<script>readx();</script>    午间又有御膳房的宫人送来午膳,江娑月这一早实在累得够呛,只略略用了用。珍珠琉璃便服侍着江娑月歇下,又去料理一应琐事了。

    因念着是进宫头天,怕是有人会来拜访,这一觉便不敢睡沉,歇了半个时辰,江娑月便唤来珍珠琉璃服侍她起床穿衣。

    发髻还没有绾好,小季子便在门外通传西侧殿蓼溆居的温贵人前来拜访。

    江娑月赶紧指挥珍珠绾了一个简单的单螺髻,插了一根镂空如意云纹羊脂玉簪,匆匆收拾妥当,前去接待。

    她来到正厅,见座椅上坐着一位穿柳叶青暗花流云纹广绫衣衫的美人,正捧着茶盏品茗,想必就是那温贵人。

    两厢行礼坐定,温贵人暗暗打量江娑月,虽穿着家常衣裳,也并未刻意打扮,但那掩不住的曼妙身姿,清丽的容颜,尤其那双清冽的眼睛更叫她心内暗叹,这宫里又多了一位美人。

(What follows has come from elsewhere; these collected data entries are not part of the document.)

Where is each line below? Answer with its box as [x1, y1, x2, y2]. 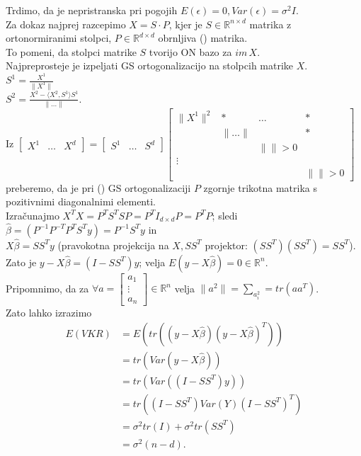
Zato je [6, 254, 37, 269]
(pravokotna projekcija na [57, 237, 169, 252]
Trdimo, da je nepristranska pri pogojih [6, 3, 178, 17]
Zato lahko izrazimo [6, 304, 92, 319]
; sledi [212, 207, 238, 222]
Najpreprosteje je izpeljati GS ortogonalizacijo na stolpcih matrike [6, 58, 294, 73]
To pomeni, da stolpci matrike [6, 44, 137, 59]
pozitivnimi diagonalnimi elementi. [6, 194, 156, 209]
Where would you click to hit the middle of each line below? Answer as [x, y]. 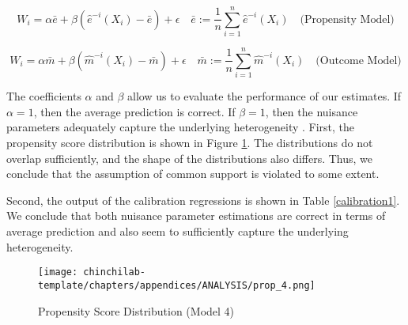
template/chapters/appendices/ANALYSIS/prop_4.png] [177, 285]
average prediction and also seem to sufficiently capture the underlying [178, 231]
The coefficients [44, 96]
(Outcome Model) [359, 60]
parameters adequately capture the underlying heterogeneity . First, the [181, 127]
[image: [58, 272]
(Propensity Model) [347, 19]
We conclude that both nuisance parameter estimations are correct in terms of [196, 215]
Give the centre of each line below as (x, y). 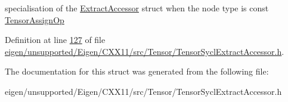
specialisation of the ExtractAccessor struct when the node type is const (137, 8)
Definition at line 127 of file (55, 40)
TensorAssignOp (35, 19)
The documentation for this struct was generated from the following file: (137, 71)
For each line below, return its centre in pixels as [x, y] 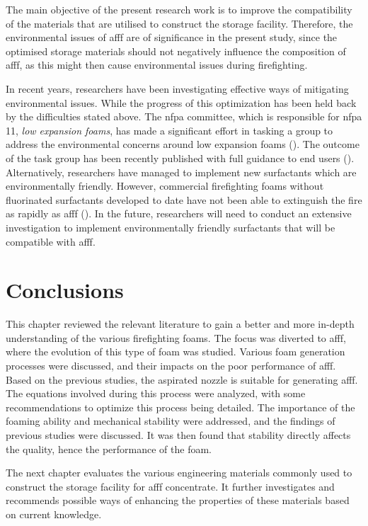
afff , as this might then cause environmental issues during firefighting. [157, 65]
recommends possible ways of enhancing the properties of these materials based [178, 500]
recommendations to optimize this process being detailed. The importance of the [180, 407]
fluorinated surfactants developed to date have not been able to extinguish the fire [184, 199]
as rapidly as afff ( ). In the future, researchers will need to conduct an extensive [179, 213]
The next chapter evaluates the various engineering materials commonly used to [179, 473]
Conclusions [65, 290]
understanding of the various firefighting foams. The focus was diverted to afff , [176, 337]
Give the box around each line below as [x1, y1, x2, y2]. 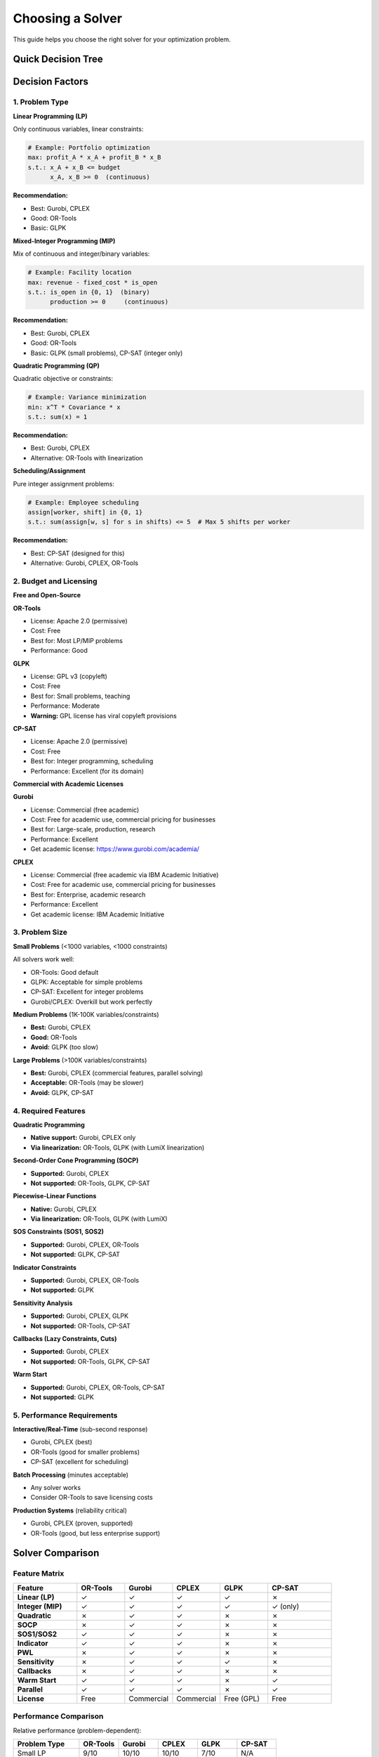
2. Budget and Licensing [13, 576, 98, 586]
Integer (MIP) [17, 1601, 62, 1611]
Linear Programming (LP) [13, 112, 88, 120]
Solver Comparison [13, 1547, 100, 1560]
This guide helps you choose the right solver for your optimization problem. [13, 35, 231, 44]
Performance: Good [30, 647, 88, 655]
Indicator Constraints [13, 1263, 77, 1271]
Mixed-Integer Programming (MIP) [13, 236, 116, 245]
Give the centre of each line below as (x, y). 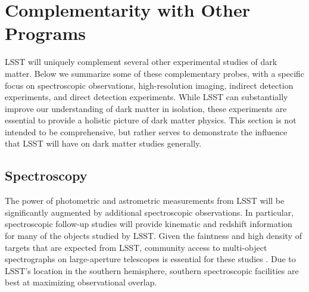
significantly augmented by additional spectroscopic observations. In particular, (149, 212)
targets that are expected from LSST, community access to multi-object (136, 247)
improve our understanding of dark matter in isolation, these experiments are (146, 108)
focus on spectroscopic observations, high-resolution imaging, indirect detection (149, 85)
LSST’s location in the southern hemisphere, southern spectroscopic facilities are (152, 270)
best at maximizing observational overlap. (81, 282)
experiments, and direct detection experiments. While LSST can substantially (146, 97)
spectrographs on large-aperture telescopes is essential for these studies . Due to (150, 259)
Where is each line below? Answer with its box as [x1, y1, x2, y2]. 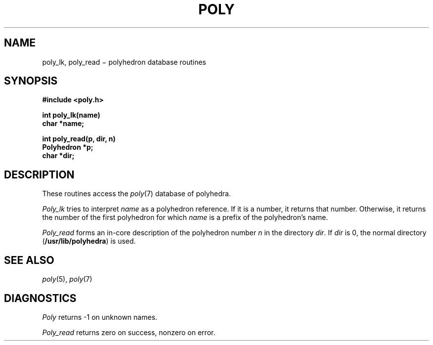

    江娑月也暗暗打量温贵人,见她一张小巧的瓜子脸,皮肤白净,下巴尖尖,额边一点碎发,小家碧玉的气质,叫人望而生怜。脸上透着些寂寥之色,想是深宫无宠的日子不好过,但看着自己的眼神里并没有嫉恨怨妒,心性应该还不错。

    两人初初相识,又是共事一君的尴尬关系,自然也没有什么知心话好聊,只略略聊了聊家庭背景,年芳几何,又或者衣裳首饰,宫廷生活。

    待琥珀上前换第二道茶时,温贵人便起身告辞,江娑月送至门口,望着她带着侍女回去了。

    “这宫里可不缺美人哩。”江娑月幽幽地开口,此时撤下茶杯的琥珀正好走到江娑月身边,闻得此言,身子一顿,捧着茶杯出去了。

    之后,江娑月又接待了几位替主子送赏的宫人,喝了一肚子的茶,直忙到晚膳时分才停。

    梳洗妥当,江娑月让珍珠琉璃将明日觐见皇后所穿的衣服首饰准备好,才由她们服侍着歇下了。

    江娑月盯着那霞影纱绣百子石榴的帐子看了许久,猜测明日可能出现的情况,又想了些应对方式,毕竟她初入宫闱,对正宫皇后和各宫妃嫔的品性都还不太了解,心里多些预备总是好的。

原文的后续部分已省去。